[Dataset records]
......
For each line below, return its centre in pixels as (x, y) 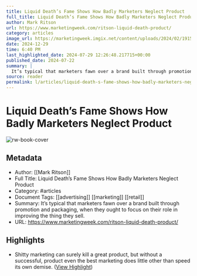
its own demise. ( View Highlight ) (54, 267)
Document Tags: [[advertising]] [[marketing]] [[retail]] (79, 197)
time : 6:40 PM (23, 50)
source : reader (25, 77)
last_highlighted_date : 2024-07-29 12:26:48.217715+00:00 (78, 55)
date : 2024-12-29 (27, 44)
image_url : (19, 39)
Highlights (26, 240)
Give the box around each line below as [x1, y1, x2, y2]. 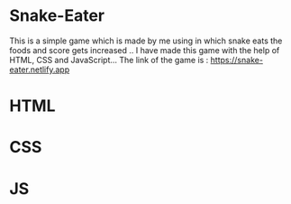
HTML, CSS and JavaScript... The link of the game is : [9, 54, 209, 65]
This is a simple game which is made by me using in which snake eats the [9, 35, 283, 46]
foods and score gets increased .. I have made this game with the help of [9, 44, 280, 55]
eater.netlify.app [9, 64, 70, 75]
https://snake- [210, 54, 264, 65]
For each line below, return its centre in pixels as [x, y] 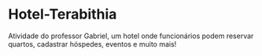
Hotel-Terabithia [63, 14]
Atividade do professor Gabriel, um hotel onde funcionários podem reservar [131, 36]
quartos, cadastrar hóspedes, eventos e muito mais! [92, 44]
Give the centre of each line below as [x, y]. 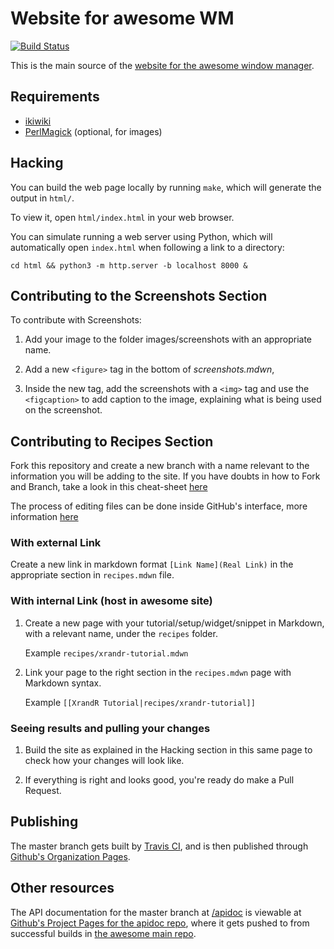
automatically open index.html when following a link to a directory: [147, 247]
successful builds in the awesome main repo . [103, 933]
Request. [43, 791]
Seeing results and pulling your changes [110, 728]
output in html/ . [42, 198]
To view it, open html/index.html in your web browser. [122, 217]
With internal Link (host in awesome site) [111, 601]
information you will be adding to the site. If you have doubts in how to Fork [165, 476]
......
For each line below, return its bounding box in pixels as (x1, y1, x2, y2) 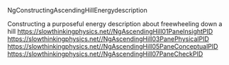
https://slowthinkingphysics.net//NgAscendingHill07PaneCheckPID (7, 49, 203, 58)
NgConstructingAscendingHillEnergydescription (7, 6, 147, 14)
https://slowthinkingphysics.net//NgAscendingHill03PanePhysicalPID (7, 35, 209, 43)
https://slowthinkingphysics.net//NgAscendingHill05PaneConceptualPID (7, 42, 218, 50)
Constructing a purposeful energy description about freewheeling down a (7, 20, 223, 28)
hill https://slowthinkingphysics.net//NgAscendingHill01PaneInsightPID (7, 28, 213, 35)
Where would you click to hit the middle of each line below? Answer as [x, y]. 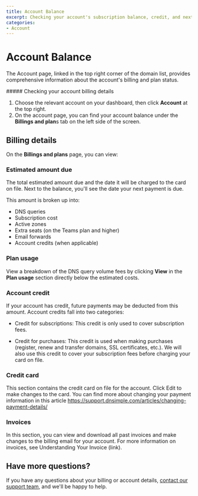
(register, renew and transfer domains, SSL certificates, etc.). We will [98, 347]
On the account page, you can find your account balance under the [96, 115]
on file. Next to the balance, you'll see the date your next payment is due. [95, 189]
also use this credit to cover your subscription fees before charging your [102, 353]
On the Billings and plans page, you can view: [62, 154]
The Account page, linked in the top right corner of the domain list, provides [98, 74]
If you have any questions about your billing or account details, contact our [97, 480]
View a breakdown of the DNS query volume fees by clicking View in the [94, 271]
......
- _Exercise directions_
Above are the records; copy exactly the lines from the line with "Seeing results and" through the line with "information you will", both included.

- _Response to this exercise_
Seeing results and pulling your changes [110, 728]
output in html/ . [42, 198]
To view it, open html/index.html in your web browser. [122, 217]
With internal Link (host in awesome site) [111, 601]
information you will be adding to the site. If you have doubts in how to Fork [165, 476]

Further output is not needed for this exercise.